*** Begin section ***

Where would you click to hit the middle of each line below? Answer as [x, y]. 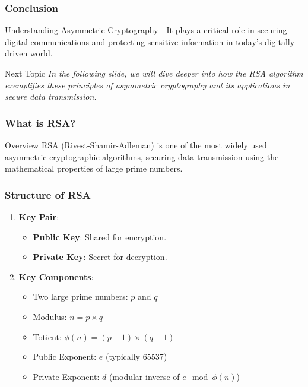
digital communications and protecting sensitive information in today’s [134, 41]
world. [41, 53]
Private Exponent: [66, 376]
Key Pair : [39, 217]
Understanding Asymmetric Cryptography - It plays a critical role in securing [146, 30]
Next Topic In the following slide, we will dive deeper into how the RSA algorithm [154, 73]
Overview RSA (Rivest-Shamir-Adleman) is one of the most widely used [136, 145]
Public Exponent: [65, 356]
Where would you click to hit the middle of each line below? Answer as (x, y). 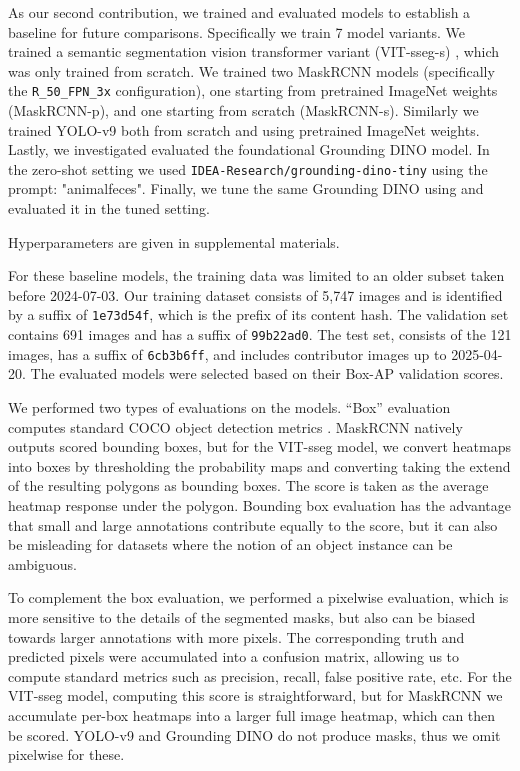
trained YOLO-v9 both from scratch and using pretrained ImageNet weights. (244, 129)
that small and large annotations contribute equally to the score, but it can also (253, 524)
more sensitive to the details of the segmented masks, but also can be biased (242, 616)
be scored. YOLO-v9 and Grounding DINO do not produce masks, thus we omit (254, 734)
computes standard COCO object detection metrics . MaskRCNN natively (235, 426)
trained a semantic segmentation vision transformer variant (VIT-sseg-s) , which (254, 51)
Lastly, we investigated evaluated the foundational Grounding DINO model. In (249, 149)
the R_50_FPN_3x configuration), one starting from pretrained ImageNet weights (253, 90)
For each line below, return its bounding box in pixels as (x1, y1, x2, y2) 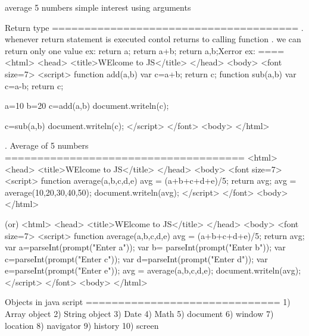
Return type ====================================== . (5, 21, 304, 33)
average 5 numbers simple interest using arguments (5, 1, 191, 13)
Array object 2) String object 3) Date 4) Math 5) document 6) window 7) (5, 307, 274, 320)
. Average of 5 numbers (5, 139, 89, 152)
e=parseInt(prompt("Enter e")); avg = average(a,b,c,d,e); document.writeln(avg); (5, 264, 301, 277)
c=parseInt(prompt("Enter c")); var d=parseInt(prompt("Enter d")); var (5, 252, 268, 265)
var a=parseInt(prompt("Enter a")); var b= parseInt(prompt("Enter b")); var (5, 241, 286, 253)
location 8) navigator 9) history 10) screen (5, 319, 159, 331)
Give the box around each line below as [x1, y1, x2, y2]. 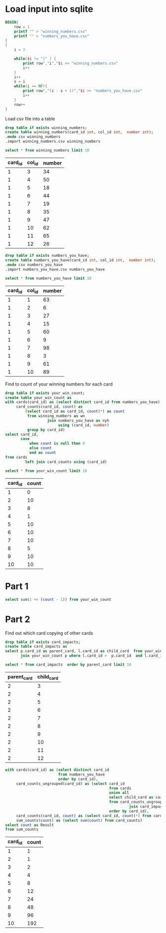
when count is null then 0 [29, 441, 85, 446]
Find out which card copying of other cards [5, 630, 93, 636]
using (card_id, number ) [58, 423, 110, 428]
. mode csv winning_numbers [5, 134, 61, 139]
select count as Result [5, 822, 54, 827]
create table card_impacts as [5, 644, 68, 649]
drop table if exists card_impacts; [5, 639, 81, 645]
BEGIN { [5, 20, 19, 25]
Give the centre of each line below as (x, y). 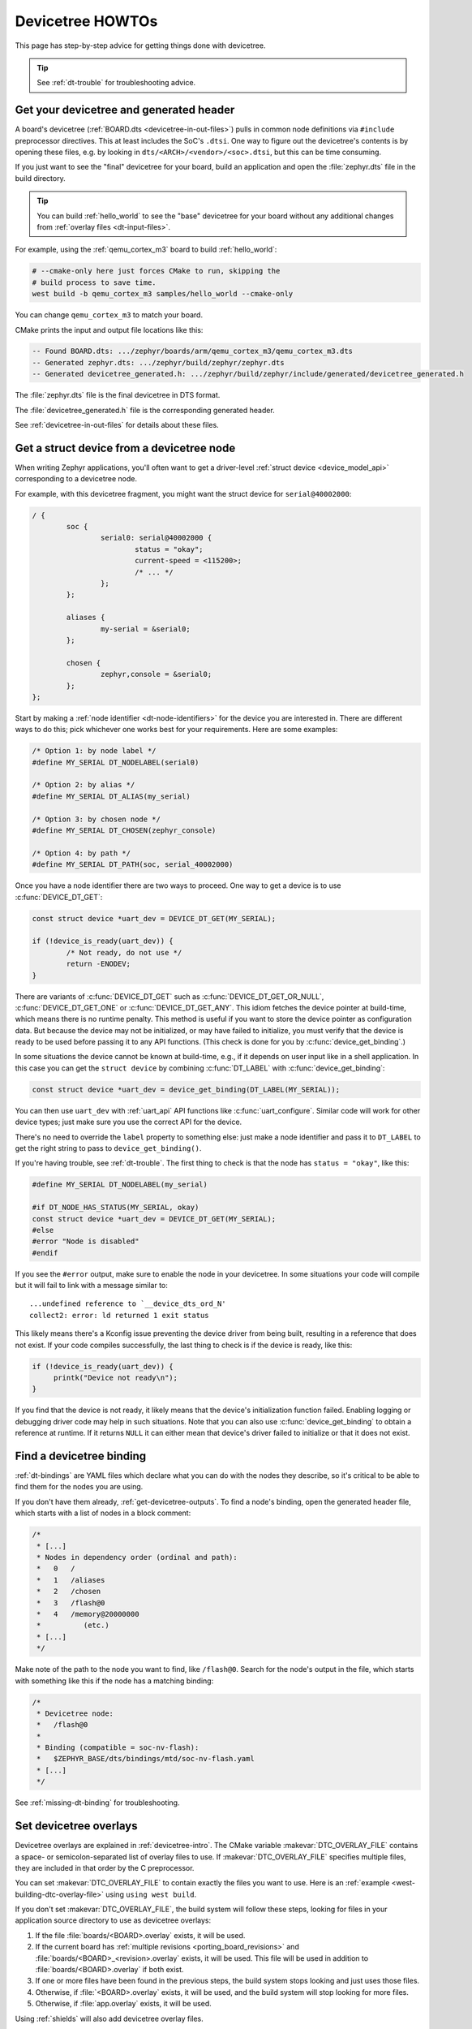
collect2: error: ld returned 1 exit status (120, 1315)
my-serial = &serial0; (145, 629)
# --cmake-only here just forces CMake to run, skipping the (156, 271)
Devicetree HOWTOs (86, 21)
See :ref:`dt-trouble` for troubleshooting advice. (116, 83)
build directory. (40, 178)
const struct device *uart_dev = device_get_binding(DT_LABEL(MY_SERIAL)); (186, 1089)
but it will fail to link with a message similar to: (91, 1286)
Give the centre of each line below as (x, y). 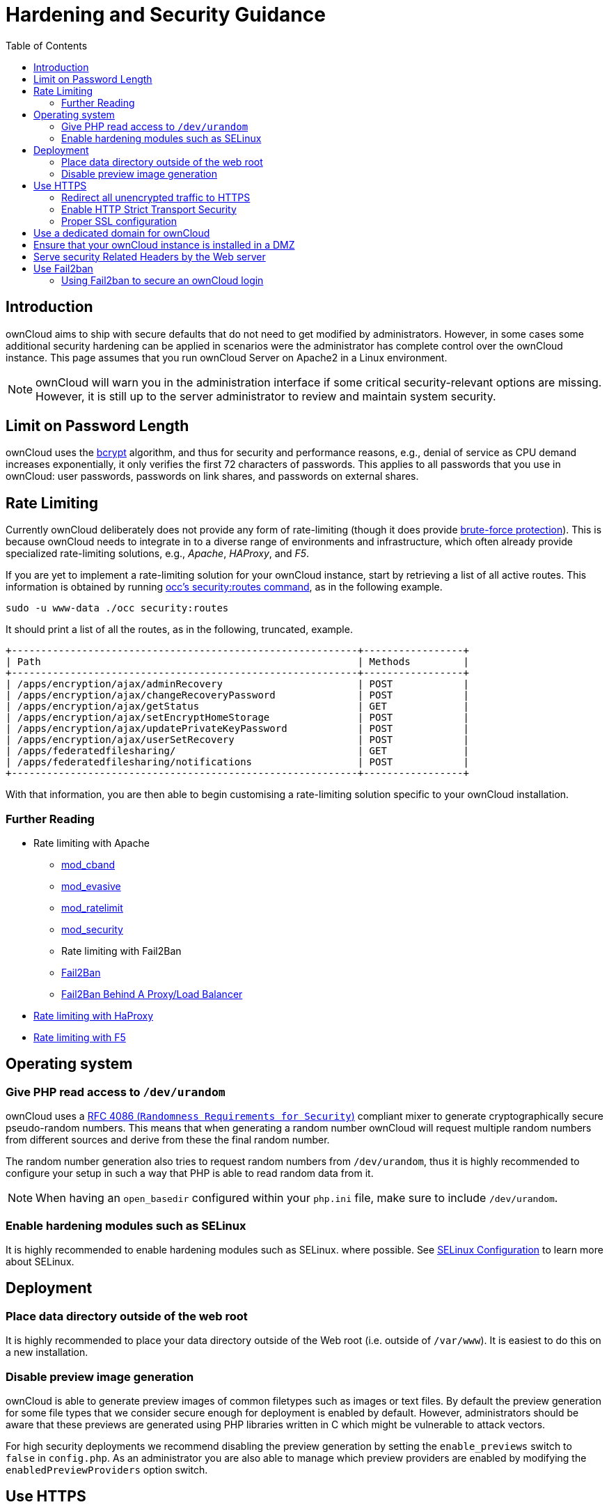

*** End section ***

* Problem to work on: When you copy the records above, keep every word exact and leave out the pictures they contain.

* Solution:
Where would you click to hit the middle of each line below? Answer as [x, y]. 
digital communications and protecting sensitive information in today’s [134, 41]
world. [41, 53]
Private Exponent: [66, 376]
Key Pair : [39, 217]
Understanding Asymmetric Cryptography - It plays a critical role in securing [146, 30]
Next Topic In the following slide, we will dive deeper into how the RSA algorithm [154, 73]
Overview RSA (Rivest-Shamir-Adleman) is one of the most widely used [136, 145]
Public Exponent: [65, 356]
Where would you click to hit the middle of each line below? Answer as (x, y). 
trained YOLO-v9 both from scratch and using pretrained ImageNet weights. (244, 129)
that small and large annotations contribute equally to the score, but it can also (253, 524)
more sensitive to the details of the segmented masks, but also can be biased (242, 616)
be scored. YOLO-v9 and Grounding DINO do not produce masks, thus we omit (254, 734)
computes standard COCO object detection metrics . MaskRCNN natively (235, 426)
trained a semantic segmentation vision transformer variant (VIT-sseg-s) , which (254, 51)
Lastly, we investigated evaluated the foundational Grounding DINO model. In (249, 149)
the R_50_FPN_3x configuration), one starting from pretrained ImageNet weights (253, 90)
For each line below, return its bounding box in pixels as (x1, y1, x2, y2) 
Return type ====================================== . (5, 21, 304, 33)
average 5 numbers simple interest using arguments (5, 1, 191, 13)
Array object 2) String object 3) Date 4) Math 5) document 6) window 7) (5, 307, 274, 320)
. Average of 5 numbers (5, 139, 89, 152)
e=parseInt(prompt("Enter e")); avg = average(a,b,c,d,e); document.writeln(avg); (5, 264, 301, 277)
c=parseInt(prompt("Enter c")); var d=parseInt(prompt("Enter d")); var (5, 252, 268, 265)
var a=parseInt(prompt("Enter a")); var b= parseInt(prompt("Enter b")); var (5, 241, 286, 253)
location 8) navigator 9) history 10) screen (5, 319, 159, 331)
Give the box around each line below as [x1, y1, x2, y2]. 
when count is null then 0 [29, 441, 85, 446]
Find out which card copying of other cards [5, 630, 93, 636]
using (card_id, number ) [58, 423, 110, 428]
. mode csv winning_numbers [5, 134, 61, 139]
select count as Result [5, 822, 54, 827]
create table card_impacts as [5, 644, 68, 649]
drop table if exists card_impacts; [5, 639, 81, 645]
BEGIN { [5, 20, 19, 25]
Give the centre of each line below as (x, y). 
collect2: error: ld returned 1 exit status (120, 1315)
my-serial = &serial0; (145, 629)
# --cmake-only here just forces CMake to run, skipping the (156, 271)
Devicetree HOWTOs (86, 21)
See :ref:`dt-trouble` for troubleshooting advice. (116, 83)
build directory. (40, 178)
const struct device *uart_dev = device_get_binding(DT_LABEL(MY_SERIAL)); (186, 1089)
but it will fail to link with a message similar to: (91, 1286)
Give the centre of each line below as (x, y). 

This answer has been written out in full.